▶ **GIVEN RECORDS**
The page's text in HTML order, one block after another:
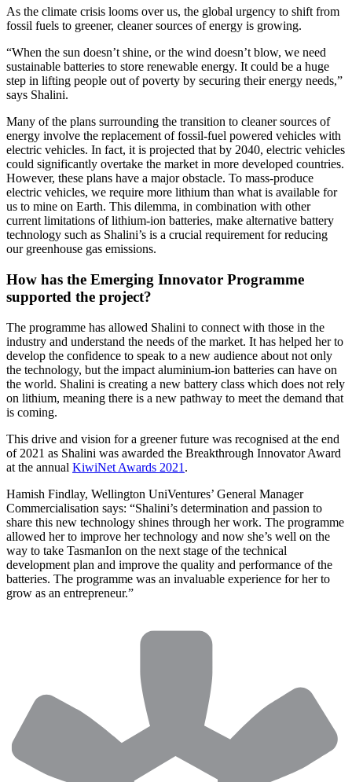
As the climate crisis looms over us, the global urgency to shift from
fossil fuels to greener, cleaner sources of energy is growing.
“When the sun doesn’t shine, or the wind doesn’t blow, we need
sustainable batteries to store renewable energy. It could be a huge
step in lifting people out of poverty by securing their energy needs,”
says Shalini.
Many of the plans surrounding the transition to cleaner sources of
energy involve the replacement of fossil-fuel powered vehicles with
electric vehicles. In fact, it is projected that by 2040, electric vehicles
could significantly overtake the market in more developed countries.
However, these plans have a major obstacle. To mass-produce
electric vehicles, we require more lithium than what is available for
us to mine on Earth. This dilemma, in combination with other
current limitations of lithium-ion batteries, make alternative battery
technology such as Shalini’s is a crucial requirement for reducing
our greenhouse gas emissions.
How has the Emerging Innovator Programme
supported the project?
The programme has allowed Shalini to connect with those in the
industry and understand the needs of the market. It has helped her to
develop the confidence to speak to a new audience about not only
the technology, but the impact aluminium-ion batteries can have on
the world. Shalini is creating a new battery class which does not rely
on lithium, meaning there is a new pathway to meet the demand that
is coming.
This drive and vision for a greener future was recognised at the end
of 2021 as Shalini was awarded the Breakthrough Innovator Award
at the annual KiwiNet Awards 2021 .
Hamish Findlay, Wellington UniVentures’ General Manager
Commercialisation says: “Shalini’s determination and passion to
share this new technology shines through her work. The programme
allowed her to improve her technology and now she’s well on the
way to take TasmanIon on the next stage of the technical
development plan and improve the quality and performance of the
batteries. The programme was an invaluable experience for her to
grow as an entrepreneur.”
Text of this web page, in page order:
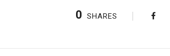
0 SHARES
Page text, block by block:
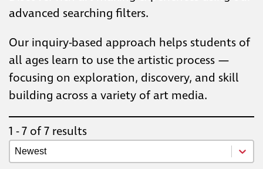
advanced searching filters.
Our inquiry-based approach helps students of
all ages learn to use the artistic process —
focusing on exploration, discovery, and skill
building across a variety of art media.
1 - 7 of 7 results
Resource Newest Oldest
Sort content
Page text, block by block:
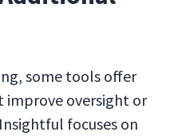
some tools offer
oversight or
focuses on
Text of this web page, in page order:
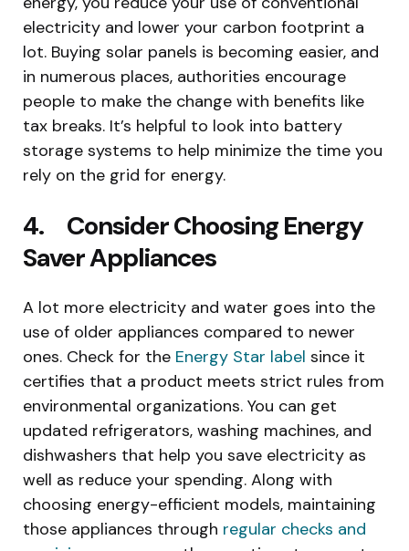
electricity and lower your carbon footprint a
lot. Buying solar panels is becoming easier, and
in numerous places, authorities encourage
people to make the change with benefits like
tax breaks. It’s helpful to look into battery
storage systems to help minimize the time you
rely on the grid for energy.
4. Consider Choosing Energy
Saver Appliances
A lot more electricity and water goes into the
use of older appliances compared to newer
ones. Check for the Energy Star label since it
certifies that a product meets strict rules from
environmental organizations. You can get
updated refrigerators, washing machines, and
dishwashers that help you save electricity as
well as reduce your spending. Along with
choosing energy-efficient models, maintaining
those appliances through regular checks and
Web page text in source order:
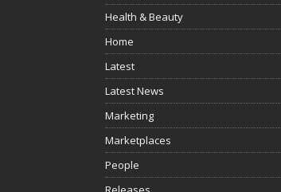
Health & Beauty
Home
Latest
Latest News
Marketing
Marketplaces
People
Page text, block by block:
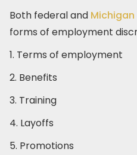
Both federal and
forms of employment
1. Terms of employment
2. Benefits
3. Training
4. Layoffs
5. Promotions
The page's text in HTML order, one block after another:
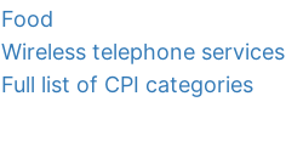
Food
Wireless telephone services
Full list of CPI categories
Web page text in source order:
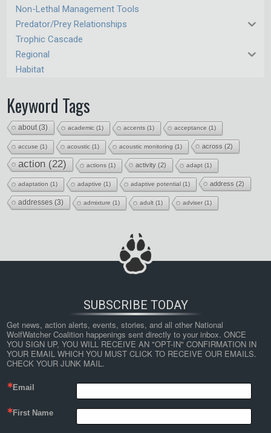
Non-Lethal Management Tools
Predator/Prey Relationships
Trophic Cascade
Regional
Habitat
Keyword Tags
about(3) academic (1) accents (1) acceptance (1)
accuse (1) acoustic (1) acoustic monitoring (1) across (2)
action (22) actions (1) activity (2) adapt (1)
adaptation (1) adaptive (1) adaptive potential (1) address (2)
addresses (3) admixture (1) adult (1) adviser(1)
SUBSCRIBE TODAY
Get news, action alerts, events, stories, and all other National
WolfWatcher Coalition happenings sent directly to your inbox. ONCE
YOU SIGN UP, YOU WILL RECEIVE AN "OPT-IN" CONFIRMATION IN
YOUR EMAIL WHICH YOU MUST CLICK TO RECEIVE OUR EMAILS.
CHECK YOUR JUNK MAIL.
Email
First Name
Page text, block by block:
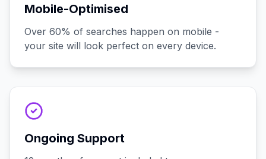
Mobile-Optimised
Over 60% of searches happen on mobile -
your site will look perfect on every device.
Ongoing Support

==

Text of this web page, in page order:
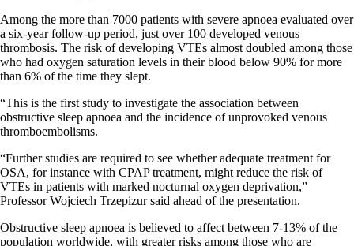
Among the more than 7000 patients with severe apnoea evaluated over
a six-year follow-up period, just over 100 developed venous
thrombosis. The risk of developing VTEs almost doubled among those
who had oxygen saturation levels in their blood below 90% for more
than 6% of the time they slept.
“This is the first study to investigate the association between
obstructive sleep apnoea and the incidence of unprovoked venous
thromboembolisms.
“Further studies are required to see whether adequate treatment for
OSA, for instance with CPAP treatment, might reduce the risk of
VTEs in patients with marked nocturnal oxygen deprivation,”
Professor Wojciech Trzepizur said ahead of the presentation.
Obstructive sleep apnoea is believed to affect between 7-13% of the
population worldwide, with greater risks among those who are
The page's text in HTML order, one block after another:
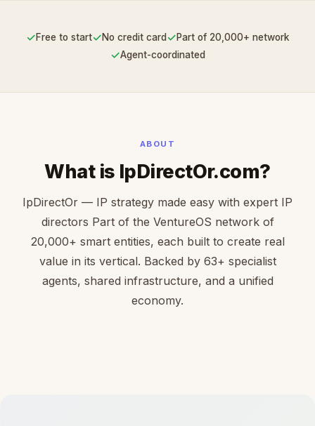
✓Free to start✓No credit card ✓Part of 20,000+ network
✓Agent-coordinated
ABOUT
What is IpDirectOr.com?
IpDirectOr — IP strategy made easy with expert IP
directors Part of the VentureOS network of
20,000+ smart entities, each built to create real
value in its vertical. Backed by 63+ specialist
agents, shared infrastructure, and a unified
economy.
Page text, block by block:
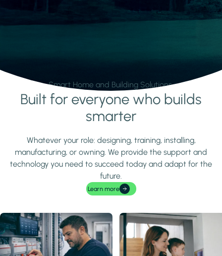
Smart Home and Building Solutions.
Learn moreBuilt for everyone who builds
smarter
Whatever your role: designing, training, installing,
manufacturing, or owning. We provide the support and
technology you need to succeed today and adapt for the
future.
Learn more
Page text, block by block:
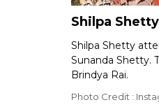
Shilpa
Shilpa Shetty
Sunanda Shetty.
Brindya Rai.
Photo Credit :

▶ **DIRECTIONS FOR THIS TASK**
Look through the material above. Transcribe exactly the lines between the ones with "develop the confidence" and "use of older appliances compared to newer", inclusive, and keep pictures out.

▶ **TASK SOLUTION**
develop the confidence to speak to a new audience about not only
the technology, but the impact aluminium-ion batteries can have on
the world. Shalini is creating a new battery class which does not rely
on lithium, meaning there is a new pathway to meet the demand that
is coming.
This drive and vision for a greener future was recognised at the end
of 2021 as Shalini was awarded the Breakthrough Innovator Award
at the annual KiwiNet Awards 2021 .
Hamish Findlay, Wellington UniVentures’ General Manager
Commercialisation says: “Shalini’s determination and passion to
share this new technology shines through her work. The programme
allowed her to improve her technology and now she’s well on the
way to take TasmanIon on the next stage of the technical
development plan and improve the quality and performance of the
batteries. The programme was an invaluable experience for her to
grow as an entrepreneur.”
Text of this web page, in page order:
0 SHARES
Page text, block by block:
advanced searching filters.
Our inquiry-based approach helps students of
all ages learn to use the artistic process —
focusing on exploration, discovery, and skill
building across a variety of art media.
1 - 7 of 7 results
Resource Newest Oldest
Sort content
Page text, block by block:
some tools offer
oversight or
focuses on
Text of this web page, in page order:
electricity and lower your carbon footprint a
lot. Buying solar panels is becoming easier, and
in numerous places, authorities encourage
people to make the change with benefits like
tax breaks. It’s helpful to look into battery
storage systems to help minimize the time you
rely on the grid for energy.
4. Consider Choosing Energy
Saver Appliances
A lot more electricity and water goes into the
use of older appliances compared to newer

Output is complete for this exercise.